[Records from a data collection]

<<<<

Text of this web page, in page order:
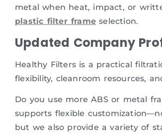
metal when heat, impact, or
plastic filter frame selection.
Updated Company
Healthy Filters is a practical
flexibility, cleanroom resources,
Do you use more ABS or metal
supports flexible
but we also provide a variety of
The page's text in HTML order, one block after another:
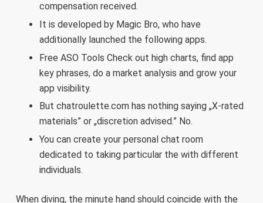
compensation received.
It is developed by Magic Bro, who have
additionally launched the following apps.
Free ASO Tools Check out high charts, find app
key phrases, do a market analysis and grow your
app visibility.
But chatroulette.com has nothing saying „X-rated
materials” or „discretion advised.” No.
You can create your personal chat room
dedicated to taking particular the with different
individuals.
When diving, the minute hand should coincide with the
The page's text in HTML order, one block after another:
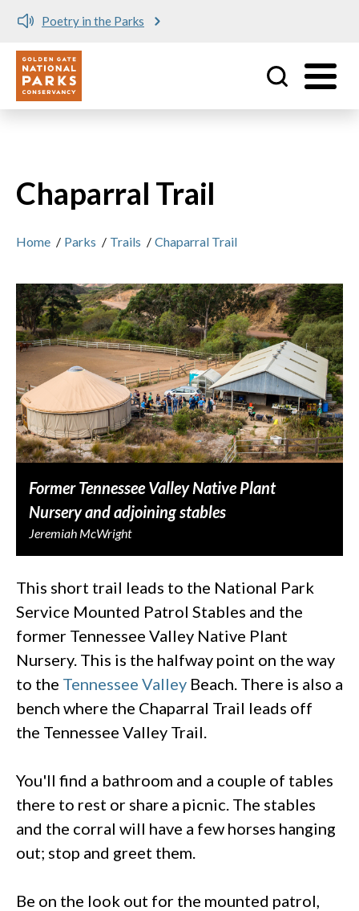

>>>>

__Your goal__
Word for word, give the entries above again, with no images included.

__Written reply__
Text of this web page, in page order:
metal when heat, impact, or
plastic filter frame selection.
Updated Company
Healthy Filters is a practical
flexibility, cleanroom resources,
Do you use more ABS or metal
supports flexible
but we also provide a variety of
The page's text in HTML order, one block after another:
compensation received.
It is developed by Magic Bro, who have
additionally launched the following apps.
Free ASO Tools Check out high charts, find app
key phrases, do a market analysis and grow your
app visibility.
But chatroulette.com has nothing saying „X-rated
materials” or „discretion advised.” No.
You can create your personal chat room
dedicated to taking particular the with different
individuals.
When diving, the minute hand should coincide with the
The page's text in HTML order, one block after another:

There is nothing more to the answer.